● What you have to do
Lines holding the string "glass" are the ones to copy; find them all in the data.

● Source records
....................

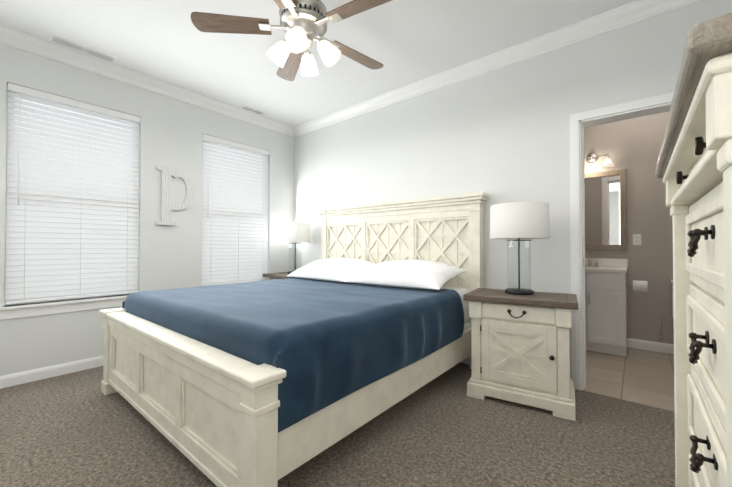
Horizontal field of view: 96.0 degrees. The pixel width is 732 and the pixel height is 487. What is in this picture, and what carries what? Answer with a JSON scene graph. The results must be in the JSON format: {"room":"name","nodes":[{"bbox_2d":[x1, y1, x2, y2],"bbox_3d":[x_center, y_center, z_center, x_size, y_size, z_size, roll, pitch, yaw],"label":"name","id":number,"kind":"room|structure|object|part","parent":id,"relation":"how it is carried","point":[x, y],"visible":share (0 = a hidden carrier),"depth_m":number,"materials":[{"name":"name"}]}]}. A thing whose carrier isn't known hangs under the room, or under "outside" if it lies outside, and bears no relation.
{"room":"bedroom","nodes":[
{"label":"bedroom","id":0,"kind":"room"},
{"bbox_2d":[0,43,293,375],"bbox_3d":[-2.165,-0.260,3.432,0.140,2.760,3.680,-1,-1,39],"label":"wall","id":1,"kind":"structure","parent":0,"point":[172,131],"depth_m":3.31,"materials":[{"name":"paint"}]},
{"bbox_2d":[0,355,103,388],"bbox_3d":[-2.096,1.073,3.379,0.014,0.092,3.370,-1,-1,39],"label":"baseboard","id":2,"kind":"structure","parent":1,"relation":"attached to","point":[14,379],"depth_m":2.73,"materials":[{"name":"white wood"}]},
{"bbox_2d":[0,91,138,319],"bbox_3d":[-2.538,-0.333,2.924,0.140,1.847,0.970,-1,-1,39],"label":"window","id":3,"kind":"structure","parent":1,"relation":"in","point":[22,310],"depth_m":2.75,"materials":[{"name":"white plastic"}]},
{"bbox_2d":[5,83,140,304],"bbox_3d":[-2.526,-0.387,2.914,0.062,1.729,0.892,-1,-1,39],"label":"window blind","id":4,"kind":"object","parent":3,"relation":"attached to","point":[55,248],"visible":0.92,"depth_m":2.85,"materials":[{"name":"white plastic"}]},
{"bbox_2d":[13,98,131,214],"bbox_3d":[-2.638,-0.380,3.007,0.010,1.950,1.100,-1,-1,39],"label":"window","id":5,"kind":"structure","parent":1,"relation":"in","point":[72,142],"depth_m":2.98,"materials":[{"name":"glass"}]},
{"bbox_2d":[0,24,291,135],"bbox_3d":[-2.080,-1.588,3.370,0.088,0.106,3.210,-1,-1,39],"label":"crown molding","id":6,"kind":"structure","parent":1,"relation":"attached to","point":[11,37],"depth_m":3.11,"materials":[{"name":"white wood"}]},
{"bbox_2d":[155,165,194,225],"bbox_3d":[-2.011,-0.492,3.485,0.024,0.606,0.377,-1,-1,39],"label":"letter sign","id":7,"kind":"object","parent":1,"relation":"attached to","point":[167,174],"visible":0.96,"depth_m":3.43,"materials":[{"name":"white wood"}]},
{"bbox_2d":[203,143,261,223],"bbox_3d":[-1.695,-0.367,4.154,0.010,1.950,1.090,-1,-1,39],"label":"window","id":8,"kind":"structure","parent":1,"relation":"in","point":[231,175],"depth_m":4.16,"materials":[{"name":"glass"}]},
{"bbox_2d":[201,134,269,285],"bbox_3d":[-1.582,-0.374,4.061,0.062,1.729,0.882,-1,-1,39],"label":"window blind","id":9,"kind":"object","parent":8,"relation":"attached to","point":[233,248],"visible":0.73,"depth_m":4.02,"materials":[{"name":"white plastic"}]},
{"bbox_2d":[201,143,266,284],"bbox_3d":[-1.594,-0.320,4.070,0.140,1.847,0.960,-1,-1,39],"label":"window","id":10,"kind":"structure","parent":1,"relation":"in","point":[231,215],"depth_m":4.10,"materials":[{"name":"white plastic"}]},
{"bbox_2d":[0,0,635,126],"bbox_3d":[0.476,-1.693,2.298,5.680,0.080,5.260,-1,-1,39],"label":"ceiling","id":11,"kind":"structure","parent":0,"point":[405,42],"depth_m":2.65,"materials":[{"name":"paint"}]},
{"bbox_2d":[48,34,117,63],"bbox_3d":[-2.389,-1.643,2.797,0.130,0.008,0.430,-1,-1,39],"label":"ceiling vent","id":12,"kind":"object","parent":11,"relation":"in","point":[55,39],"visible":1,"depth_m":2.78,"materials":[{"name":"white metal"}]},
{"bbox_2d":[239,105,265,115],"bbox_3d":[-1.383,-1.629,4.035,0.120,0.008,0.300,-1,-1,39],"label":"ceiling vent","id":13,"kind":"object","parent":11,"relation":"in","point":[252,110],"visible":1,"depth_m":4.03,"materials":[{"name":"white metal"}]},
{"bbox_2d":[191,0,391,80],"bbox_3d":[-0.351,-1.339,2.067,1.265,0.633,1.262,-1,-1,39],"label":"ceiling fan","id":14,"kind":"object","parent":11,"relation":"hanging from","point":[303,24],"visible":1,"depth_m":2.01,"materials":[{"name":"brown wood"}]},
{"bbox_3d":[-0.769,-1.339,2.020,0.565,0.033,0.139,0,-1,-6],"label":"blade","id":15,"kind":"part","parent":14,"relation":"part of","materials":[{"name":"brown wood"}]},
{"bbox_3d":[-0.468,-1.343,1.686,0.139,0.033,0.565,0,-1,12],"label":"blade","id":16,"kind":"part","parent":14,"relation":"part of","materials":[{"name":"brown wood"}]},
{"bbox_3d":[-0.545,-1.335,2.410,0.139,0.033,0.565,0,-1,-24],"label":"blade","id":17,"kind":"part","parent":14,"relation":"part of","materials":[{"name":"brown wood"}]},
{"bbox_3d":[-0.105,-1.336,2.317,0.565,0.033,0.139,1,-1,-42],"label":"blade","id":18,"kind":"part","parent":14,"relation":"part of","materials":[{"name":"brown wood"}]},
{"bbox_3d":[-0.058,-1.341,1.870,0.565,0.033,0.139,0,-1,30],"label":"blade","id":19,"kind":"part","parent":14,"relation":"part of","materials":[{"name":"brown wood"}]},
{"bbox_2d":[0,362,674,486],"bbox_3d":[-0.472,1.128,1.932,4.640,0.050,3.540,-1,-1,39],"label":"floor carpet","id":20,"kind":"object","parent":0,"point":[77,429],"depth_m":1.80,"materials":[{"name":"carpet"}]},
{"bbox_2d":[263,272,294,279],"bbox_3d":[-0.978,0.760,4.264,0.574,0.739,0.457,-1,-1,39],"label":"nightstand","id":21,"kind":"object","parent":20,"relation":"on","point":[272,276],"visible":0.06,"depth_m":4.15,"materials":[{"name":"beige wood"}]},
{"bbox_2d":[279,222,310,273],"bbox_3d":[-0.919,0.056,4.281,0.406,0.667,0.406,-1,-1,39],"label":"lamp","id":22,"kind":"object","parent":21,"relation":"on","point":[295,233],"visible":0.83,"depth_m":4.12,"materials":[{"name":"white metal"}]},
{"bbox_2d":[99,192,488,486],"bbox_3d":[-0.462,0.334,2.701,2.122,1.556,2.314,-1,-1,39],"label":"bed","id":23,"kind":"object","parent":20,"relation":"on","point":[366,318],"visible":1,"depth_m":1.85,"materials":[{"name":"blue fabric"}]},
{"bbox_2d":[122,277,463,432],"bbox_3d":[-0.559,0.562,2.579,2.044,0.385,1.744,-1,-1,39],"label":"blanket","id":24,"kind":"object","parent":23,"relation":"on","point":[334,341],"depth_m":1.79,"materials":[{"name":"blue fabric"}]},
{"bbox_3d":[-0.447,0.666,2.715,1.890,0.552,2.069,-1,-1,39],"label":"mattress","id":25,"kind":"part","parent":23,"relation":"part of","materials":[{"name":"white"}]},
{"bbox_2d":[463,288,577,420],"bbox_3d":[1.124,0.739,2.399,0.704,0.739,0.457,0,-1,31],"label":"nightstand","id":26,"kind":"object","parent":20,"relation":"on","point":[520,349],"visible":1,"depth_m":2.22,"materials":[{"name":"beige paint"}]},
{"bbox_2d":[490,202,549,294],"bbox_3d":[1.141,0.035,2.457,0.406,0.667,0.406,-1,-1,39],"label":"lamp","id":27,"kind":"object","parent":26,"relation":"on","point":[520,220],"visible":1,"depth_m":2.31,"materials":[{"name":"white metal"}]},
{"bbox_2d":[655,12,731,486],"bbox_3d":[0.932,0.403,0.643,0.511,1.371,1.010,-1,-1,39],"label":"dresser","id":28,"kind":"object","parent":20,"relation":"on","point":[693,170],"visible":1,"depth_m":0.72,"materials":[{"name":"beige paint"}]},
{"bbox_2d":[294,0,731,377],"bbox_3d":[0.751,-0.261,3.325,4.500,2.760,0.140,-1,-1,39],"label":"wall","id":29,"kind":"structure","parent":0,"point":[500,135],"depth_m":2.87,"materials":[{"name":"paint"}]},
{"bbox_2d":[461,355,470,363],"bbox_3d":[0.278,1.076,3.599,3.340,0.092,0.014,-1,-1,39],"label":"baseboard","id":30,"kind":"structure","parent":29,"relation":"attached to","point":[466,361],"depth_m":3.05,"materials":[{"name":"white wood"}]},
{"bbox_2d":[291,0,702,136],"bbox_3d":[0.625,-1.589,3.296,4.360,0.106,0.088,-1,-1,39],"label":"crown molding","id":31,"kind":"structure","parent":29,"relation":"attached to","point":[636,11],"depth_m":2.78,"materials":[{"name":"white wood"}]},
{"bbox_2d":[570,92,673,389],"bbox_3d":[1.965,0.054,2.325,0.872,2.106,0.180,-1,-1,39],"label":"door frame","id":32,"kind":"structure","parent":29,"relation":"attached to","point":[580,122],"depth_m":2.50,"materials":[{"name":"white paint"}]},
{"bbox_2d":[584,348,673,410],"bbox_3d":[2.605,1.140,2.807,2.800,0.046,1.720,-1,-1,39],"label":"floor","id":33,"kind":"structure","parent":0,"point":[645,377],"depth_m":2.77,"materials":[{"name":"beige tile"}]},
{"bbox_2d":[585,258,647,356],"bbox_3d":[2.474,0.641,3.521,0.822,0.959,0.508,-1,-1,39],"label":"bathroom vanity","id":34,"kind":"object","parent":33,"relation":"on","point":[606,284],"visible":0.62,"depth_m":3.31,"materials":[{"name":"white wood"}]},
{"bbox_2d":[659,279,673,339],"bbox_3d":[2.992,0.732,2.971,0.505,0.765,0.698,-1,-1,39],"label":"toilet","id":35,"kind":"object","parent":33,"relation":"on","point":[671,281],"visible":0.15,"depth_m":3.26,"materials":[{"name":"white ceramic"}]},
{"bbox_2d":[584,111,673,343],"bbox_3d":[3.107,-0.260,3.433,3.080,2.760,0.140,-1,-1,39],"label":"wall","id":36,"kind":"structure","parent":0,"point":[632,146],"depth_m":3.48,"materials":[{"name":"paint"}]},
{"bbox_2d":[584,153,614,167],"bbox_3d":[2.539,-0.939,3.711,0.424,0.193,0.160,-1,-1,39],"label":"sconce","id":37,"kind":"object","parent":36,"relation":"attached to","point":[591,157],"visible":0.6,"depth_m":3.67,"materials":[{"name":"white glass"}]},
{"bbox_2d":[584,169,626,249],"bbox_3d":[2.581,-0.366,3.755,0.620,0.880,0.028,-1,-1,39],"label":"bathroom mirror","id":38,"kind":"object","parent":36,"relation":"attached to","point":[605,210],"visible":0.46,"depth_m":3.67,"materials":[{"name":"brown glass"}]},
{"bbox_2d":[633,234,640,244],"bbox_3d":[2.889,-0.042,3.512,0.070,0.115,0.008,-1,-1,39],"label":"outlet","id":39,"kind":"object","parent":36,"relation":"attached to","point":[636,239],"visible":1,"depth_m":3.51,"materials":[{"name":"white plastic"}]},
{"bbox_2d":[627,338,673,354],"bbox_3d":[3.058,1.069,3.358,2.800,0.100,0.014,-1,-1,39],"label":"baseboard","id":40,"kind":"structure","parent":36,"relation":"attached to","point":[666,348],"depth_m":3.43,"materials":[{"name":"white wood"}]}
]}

....................

● Written solution
{"bbox_2d":[13,98,131,214],"bbox_3d":[-2.638,-0.380,3.007,0.010,1.950,1.100,-1,-1,39],"label":"window","id":5,"kind":"structure","parent":1,"relation":"in","point":[72,142],"depth_m":2.98,"materials":[{"name":"glass"}]},
{"bbox_2d":[203,143,261,223],"bbox_3d":[-1.695,-0.367,4.154,0.010,1.950,1.090,-1,-1,39],"label":"window","id":8,"kind":"structure","parent":1,"relation":"in","point":[231,175],"depth_m":4.16,"materials":[{"name":"glass"}]},
{"bbox_2d":[584,153,614,167],"bbox_3d":[2.539,-0.939,3.711,0.424,0.193,0.160,-1,-1,39],"label":"sconce","id":37,"kind":"object","parent":36,"relation":"attached to","point":[591,157],"visible":0.6,"depth_m":3.67,"materials":[{"name":"white glass"}]},
{"bbox_2d":[584,169,626,249],"bbox_3d":[2.581,-0.366,3.755,0.620,0.880,0.028,-1,-1,39],"label":"bathroom mirror","id":38,"kind":"object","parent":36,"relation":"attached to","point":[605,210],"visible":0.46,"depth_m":3.67,"materials":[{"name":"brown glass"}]},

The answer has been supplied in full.